Archbishop Peter Hundt said in December the archdiocese had filed a notice of intent to make a proposal under the Bankruptcy and Insolvency Act.

“Indeed, we will be requesting additional time to complete our valuation of our assets, formally seek claims against the Archdiocese, and develop a proposal to our creditors to settle victim claims and creditor liabilities,” he said. said at the time in a statement. “This process will involve the Archdiocese marketing of dioecious properties, including church buildings, to satisfy claims. It will be a transparent process judged by the Supreme Court of Newfoundland and Labrador.

In addition to clients of Budden’s firm, the decision could also affect the unresolved cases of other plaintiffs represented by various attorneys, and new plaintiffs coming forward – totaling more than 100 – and representing claims that are expected to top a total of $50 million. of dollars.

The archdiocese was also named a co-defendant in a British Columbia class action lawsuit with 30 plaintiffs.

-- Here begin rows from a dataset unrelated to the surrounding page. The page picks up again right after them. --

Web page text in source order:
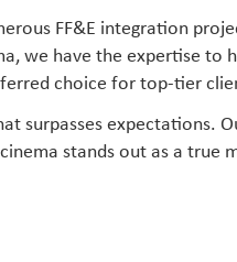
FF&E integration
we have the expertise
choice for top-tier
surpasses expectations.
stands out as a true

Rees said that due to the sealing order request, the amount of Chase the Ace money that St. Kevin’s will be able to keep will not be disclosed to the public. The property, however, will be listed in the court order and will be subject to publicly registered property deeds.

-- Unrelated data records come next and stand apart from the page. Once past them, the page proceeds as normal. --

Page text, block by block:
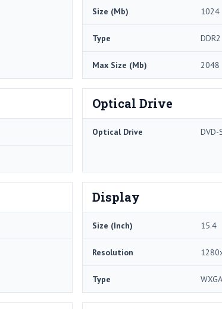
Size (Mb) 1024
Type DDR2
Max Size (Mb) 2048
Optical Drive
Optical Drive
Display
Size (Inch) 15.4
Resolution
Type WXGA

“The parish hall and church will be transferred to St. Kevin’s for full ownership,” he said. “These properties are worth over a million dollars. And that’s important because it makes St. Kevin’s the first and, to my knowledge, the only self-owned Catholic church in Newfoundland and Labrador. All the other churches belong to (the archdiocese) and that is why the archdiocese goes bankrupt and sells all these churches. The parishioners don’t have much to say about it.

“As well as some money, the fact that St. Kevin’s is now going to own their church and church hall means they have those properties in perpetuity, to run or do with as they please.” . Regardless of what happens to the (Roman Catholic Episcopal Corporation of St. John’s) in the future, St. Kevin’s can continue to do whatever it needs to do.

The case is expected to return to court for resolution approval within a month.